**What you have to do:**
Lines with "function" in them are to be located in the listing below and copied.

**Provided data:**

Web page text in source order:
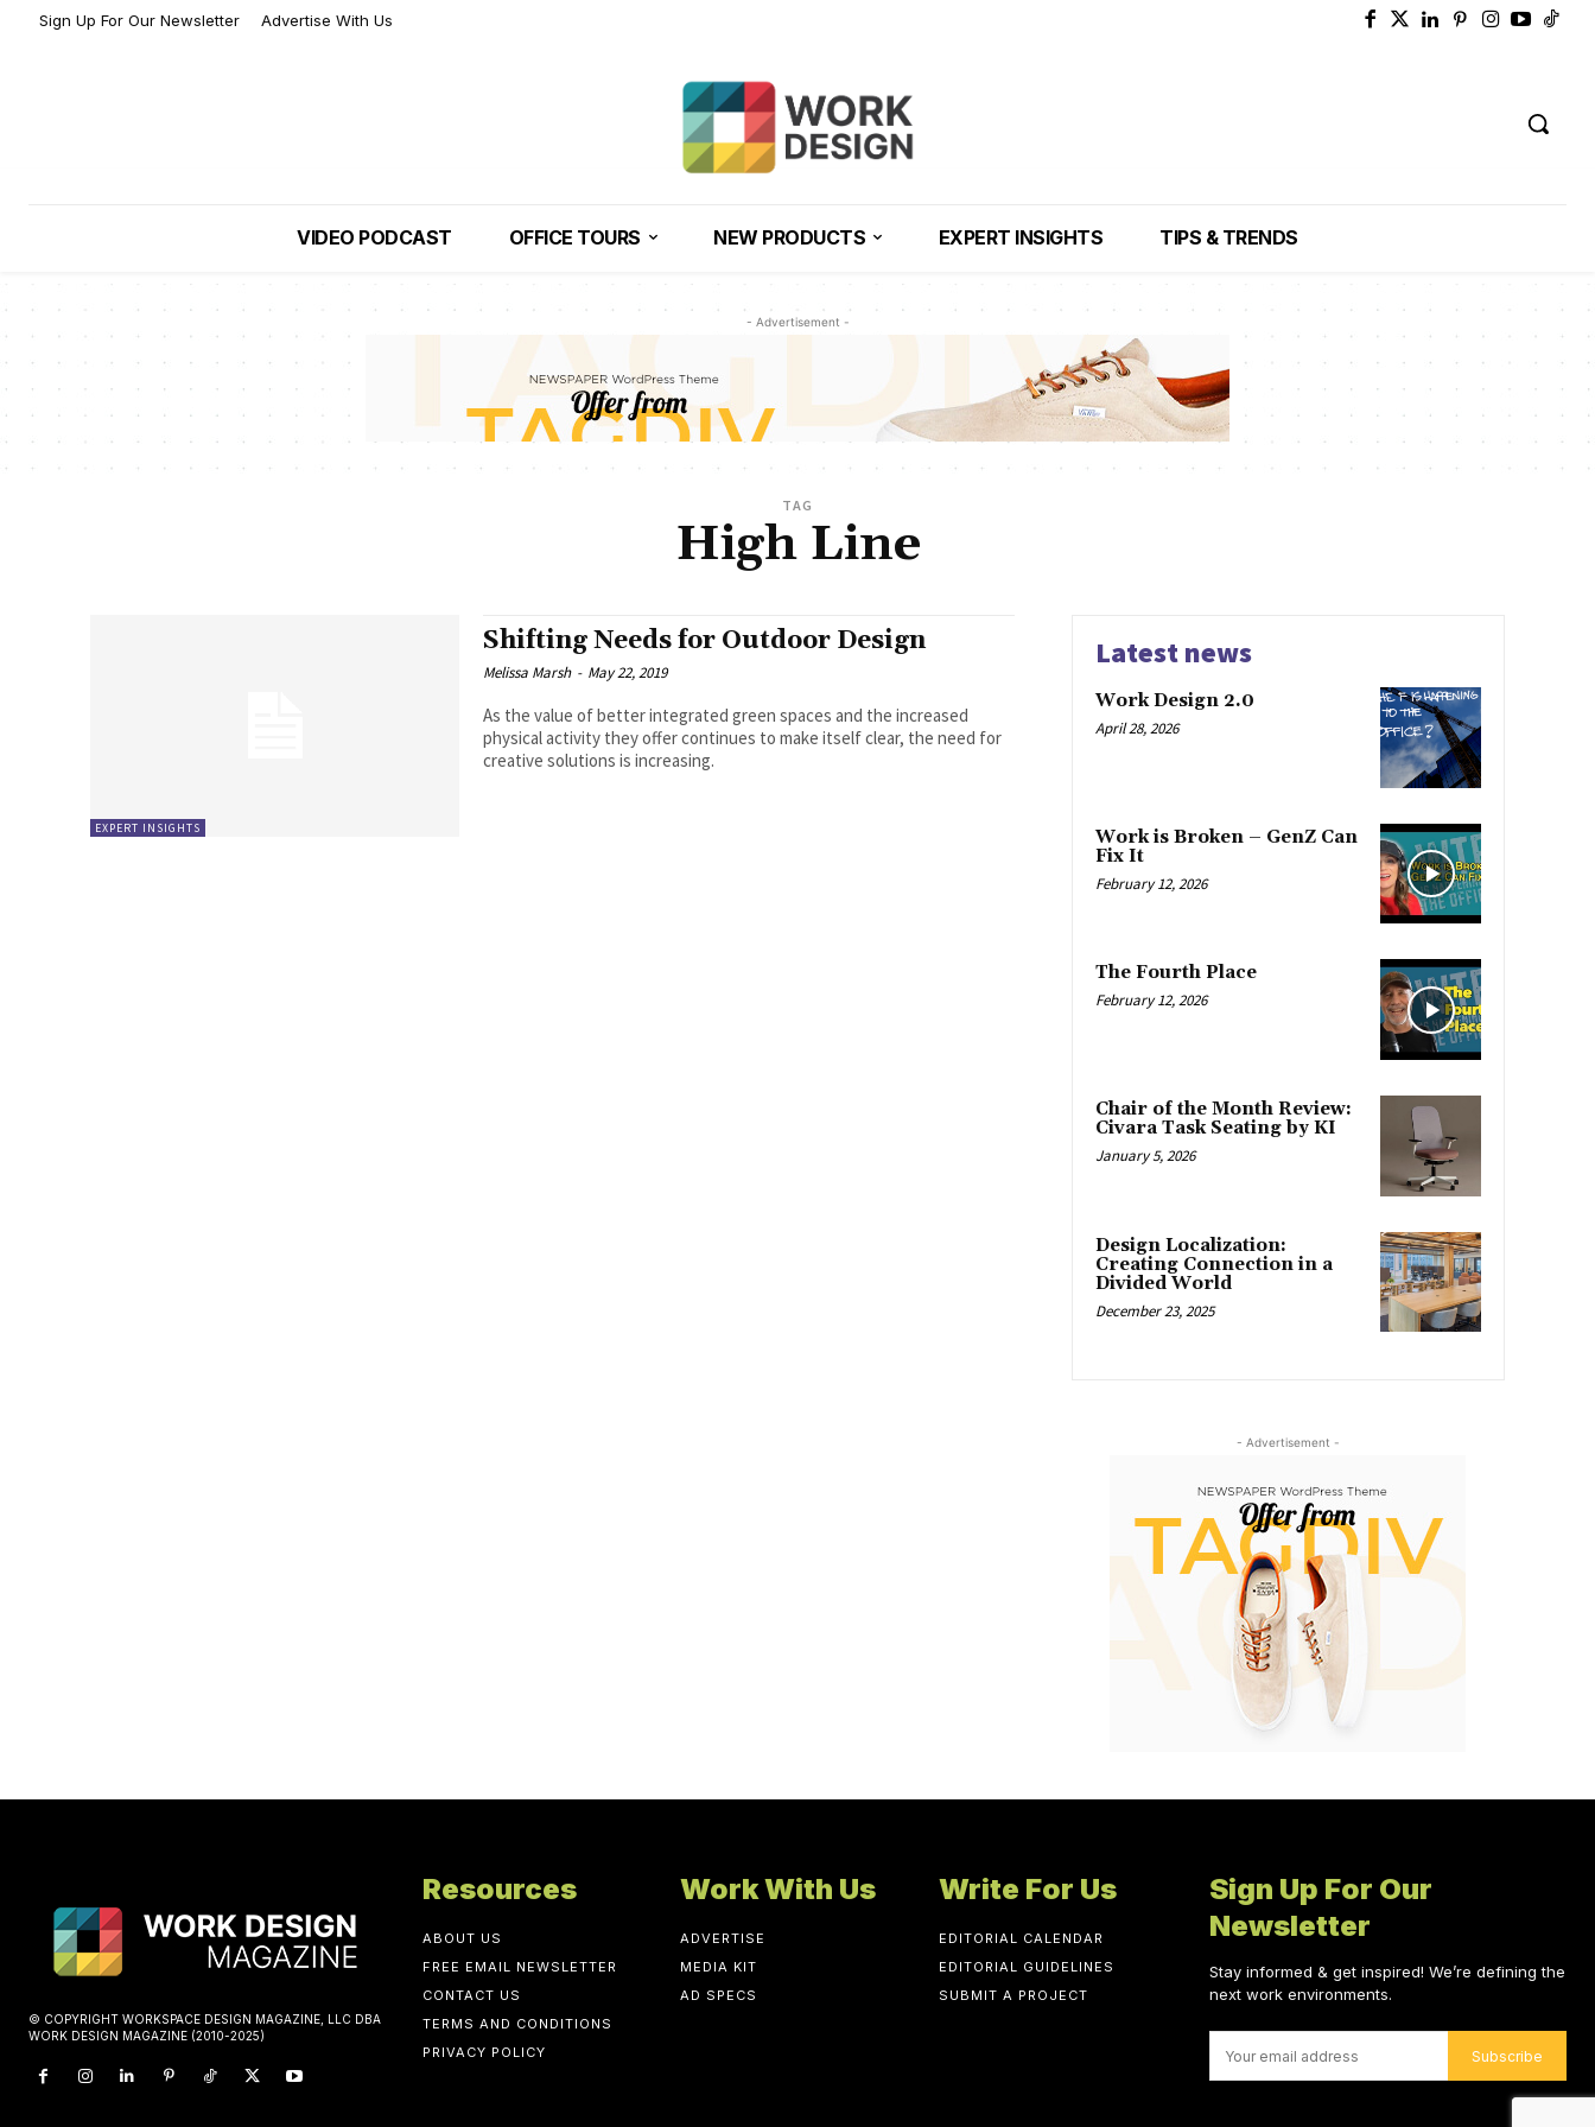
Sign Up For Our Newsletter Advertise With Us
VIDEO PODCAST OFFICE TOURS NEW PRODUCTS EXPERT INSIGHTS TIPS & TRENDS
- Advertisement -
TAG
High Line
EXPERT INSIGHTS
Shifting Needs for Outdoor Design
Melissa Marsh - May 22, 2019
As the value of better integrated green spaces and the increased
physical activity they offer continues to make itself clear, the need for
creative solutions is increasing.
Latest news
Work Design 2.0
April 28, 2026
Work is Broken – GenZ Can
Fix It
February 12, 2026
The Fourth Place
February 12, 2026
Chair of the Month Review:
Civara Task Seating by KI
January 5, 2026
Design Localization:
Creating Connection in a
Divided World
December 23, 2025
- Advertisement -
© COPYRIGHT WORKSPACE DESIGN MAGAZINE, LLC DBA
WORK DESIGN MAGAZINE (2010-2025)
Resources
ABOUT US
FREE EMAIL NEWSLETTER
CONTACT US
TERMS AND CONDITIONS
PRIVACY POLICY
Work With Us
ADVERTISE
MEDIA KIT
AD SPECS
Write For Us
EDITORIAL CALENDAR
EDITORIAL GUIDELINES
SUBMIT A PROJECT
Sign Up For Our
Newsletter
Stay informed & get inspired! We’re defining the
next work environments.
Subscribe
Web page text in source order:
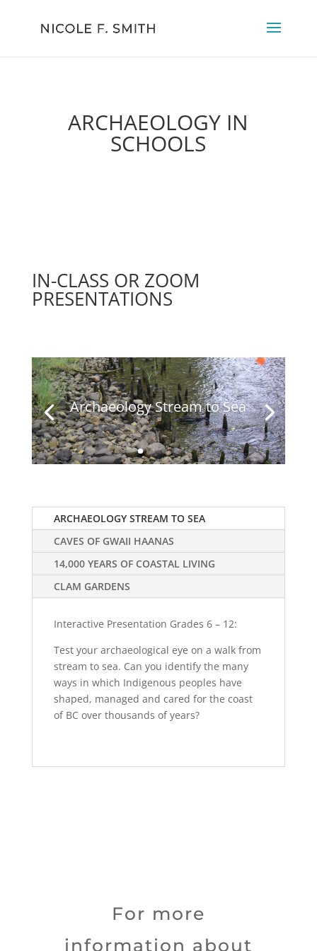
ARCHAEOLOGY IN
SCHOOLS
IN-CLASS OR ZOOM
PRESENTATIONS
Archaeology Stream to Sea
ARCHAEOLOGY STREAM TO SEA
CAVES OF GWAII HAANAS
14,000 YEARS OF COASTAL LIVING
CLAM GARDENS
Interactive Presentation Grades 6 – 12:
Test your archaeological eye on a walk from
stream to sea. Can you identify the many
ways in which Indigenous peoples have
shaped, managed and cared for the coast
of BC over thousands of years?
For more
information about
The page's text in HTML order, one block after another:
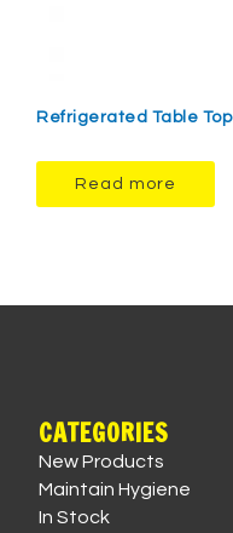
Refrigerated Table Top
Read more
CATEGORIES
New Products
Maintain Hygiene
In Stock
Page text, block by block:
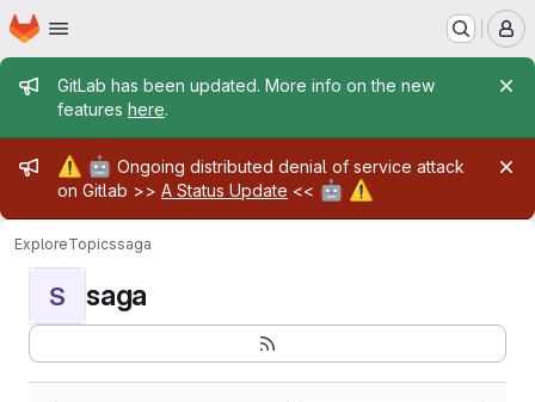
Skip to main content
Homepage
Admin message
GitLab has been updated. More info on the new
features here.
Admin message
⚠️ 🤖 Ongoing distributed denial of service attack
on Gitlab >> A Status Update << 🤖 ⚠️
ExploreTopicssaga
S saga
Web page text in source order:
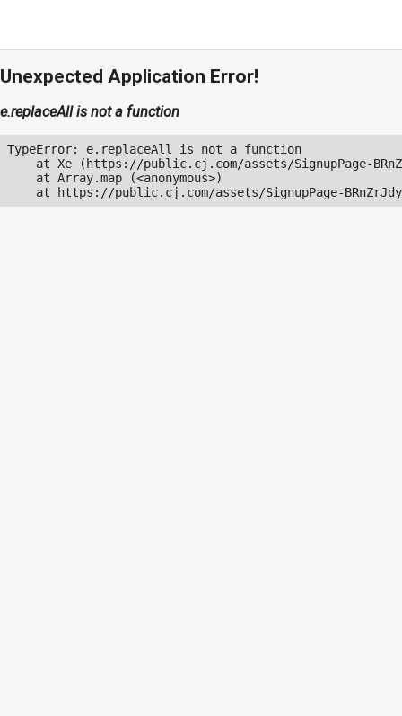
Unexpected Application Error!
e.replaceAll is not a function
TypeError: e.replaceAll is not a function
at Xe (https://public.cj.com/assets/SignupPage-
    at Array.map (<anonymous>)
at https://public.cj.com/assets/SignupPage-

**The completed task:**
e.replaceAll is not a function
TypeError: e.replaceAll is not a function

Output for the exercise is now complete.